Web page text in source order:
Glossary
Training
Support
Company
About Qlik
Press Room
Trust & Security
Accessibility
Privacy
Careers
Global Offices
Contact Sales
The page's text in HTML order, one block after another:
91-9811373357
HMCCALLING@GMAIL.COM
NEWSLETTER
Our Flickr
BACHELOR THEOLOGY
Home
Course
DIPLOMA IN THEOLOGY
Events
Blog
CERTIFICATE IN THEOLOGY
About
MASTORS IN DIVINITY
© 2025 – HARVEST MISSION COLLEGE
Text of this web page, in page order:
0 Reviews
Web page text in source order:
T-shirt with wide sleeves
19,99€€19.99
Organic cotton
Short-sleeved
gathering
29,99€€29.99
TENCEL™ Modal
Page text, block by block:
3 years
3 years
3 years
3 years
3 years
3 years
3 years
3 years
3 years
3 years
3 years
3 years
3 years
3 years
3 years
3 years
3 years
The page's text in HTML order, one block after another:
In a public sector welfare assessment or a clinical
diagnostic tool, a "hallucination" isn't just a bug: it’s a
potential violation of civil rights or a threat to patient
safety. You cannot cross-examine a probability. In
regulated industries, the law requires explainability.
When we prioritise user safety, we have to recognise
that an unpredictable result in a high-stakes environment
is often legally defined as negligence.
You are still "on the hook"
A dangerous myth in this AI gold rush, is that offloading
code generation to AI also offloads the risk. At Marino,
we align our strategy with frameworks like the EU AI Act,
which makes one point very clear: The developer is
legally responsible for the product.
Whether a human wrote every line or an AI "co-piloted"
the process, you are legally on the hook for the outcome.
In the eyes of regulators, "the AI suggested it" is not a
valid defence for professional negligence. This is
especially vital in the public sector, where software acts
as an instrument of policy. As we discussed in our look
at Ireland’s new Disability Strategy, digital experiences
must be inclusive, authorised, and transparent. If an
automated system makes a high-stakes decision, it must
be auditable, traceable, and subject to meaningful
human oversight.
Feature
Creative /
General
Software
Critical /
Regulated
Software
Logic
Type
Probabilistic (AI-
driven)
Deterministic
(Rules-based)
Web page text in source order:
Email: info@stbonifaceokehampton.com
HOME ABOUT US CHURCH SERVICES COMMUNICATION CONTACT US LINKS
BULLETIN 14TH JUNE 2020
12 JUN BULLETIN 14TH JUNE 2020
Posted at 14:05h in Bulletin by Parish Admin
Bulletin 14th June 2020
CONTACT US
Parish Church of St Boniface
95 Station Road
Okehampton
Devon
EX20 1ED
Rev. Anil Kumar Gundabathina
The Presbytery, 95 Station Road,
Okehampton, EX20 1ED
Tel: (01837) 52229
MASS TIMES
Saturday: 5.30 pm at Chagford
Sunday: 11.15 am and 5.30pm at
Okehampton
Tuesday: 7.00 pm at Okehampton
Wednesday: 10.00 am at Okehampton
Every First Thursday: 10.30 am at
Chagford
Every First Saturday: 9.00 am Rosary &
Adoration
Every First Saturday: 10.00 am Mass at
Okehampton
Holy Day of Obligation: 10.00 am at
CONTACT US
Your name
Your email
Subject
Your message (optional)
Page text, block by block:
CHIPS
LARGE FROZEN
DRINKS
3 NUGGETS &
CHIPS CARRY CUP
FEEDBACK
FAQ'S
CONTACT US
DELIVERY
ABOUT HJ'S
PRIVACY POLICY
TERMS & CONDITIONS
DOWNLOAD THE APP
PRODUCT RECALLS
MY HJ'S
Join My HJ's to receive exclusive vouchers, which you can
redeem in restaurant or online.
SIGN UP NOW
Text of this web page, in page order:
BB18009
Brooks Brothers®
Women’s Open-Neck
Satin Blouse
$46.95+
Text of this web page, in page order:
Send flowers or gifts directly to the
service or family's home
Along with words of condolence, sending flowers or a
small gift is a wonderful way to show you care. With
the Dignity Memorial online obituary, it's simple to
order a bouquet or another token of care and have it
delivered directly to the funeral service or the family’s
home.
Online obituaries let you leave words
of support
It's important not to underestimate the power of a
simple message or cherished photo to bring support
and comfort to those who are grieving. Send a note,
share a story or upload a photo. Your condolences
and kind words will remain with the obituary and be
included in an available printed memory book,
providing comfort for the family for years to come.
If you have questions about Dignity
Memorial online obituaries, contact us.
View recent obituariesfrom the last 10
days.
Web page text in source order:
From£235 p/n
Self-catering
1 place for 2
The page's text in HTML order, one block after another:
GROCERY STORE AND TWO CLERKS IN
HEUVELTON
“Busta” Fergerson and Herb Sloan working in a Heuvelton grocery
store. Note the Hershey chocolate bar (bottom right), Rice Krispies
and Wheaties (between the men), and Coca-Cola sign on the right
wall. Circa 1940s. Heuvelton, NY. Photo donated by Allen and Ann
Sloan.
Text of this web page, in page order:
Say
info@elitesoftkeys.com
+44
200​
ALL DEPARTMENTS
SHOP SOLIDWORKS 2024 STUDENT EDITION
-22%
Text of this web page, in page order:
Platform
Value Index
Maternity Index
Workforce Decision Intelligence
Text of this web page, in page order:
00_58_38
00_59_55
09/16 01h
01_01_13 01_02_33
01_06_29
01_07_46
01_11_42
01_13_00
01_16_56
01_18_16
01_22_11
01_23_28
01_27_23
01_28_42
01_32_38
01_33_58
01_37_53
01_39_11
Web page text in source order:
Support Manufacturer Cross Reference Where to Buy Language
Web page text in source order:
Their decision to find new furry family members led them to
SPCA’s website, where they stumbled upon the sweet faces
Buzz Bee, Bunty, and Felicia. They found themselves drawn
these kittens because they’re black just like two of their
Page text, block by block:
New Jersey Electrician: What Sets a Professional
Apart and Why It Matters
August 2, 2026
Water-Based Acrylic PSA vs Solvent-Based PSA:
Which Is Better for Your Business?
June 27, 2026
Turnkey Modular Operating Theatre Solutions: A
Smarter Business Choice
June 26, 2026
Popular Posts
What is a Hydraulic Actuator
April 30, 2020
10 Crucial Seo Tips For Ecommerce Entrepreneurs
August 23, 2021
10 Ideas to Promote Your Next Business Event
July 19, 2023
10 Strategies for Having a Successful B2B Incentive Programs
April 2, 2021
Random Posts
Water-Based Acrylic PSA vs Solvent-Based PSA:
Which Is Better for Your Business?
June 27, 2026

__Problem requirements__: Your answer must be a copy of every line in the data above that holds the string "Memorial".

__Exercise result__:
the Dignity Memorial online obituary, it's simple to
Memorial online obituaries, contact us.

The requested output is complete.